> [WHAT YOU ARE ASKED TO DO]:
Please retype the records below exactly, leaving out any pictures.

> [EXTRACTED ENTRIES]:
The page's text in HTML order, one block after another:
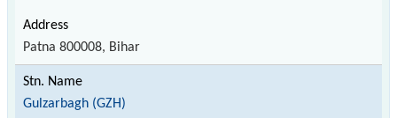
Patna 800008, Bihar
Gulzarbagh (GZH)
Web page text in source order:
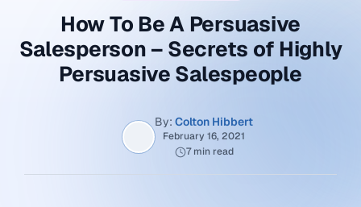
How To Be A Persuasive
Salesperson – Secrets of Highly
Persuasive Salespeople
By: Colton Hibbert
February 16, 2021
7 min read
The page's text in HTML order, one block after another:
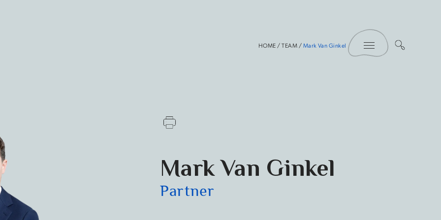
HOME /TEAM /Mark Van Ginkel
Toggle Menu
Mark Van Ginkel
Partner
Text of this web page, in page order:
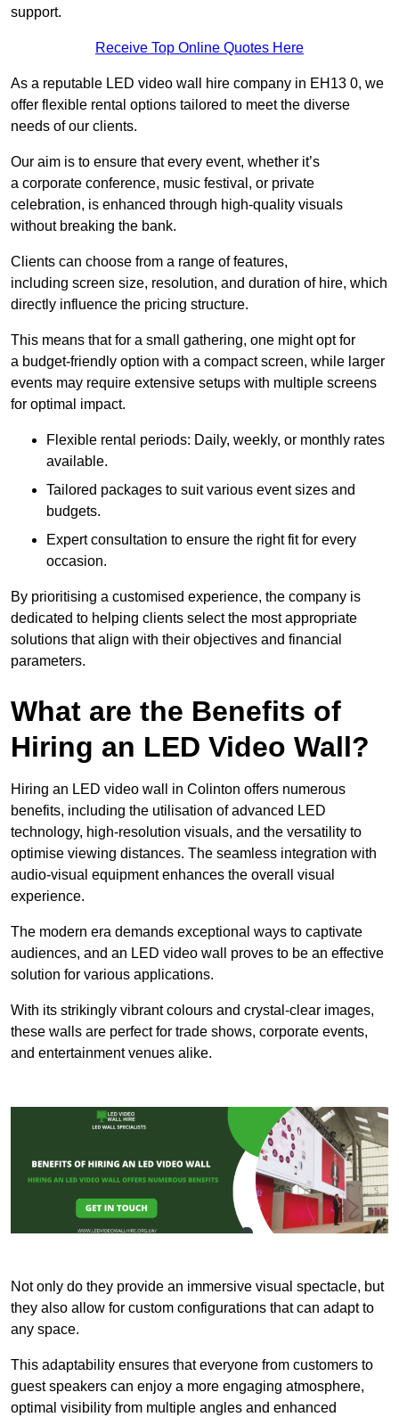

> [ANSWER TO THE EXERCISE]:
The page's text in HTML order, one block after another:
Patna 800008, Bihar
Gulzarbagh (GZH)
Web page text in source order:
How To Be A Persuasive
Salesperson – Secrets of Highly
Persuasive Salespeople
By: Colton Hibbert
February 16, 2021
7 min read
The page's text in HTML order, one block after another:
HOME /TEAM /Mark Van Ginkel
Toggle Menu
Mark Van Ginkel
Partner
Text of this web page, in page order:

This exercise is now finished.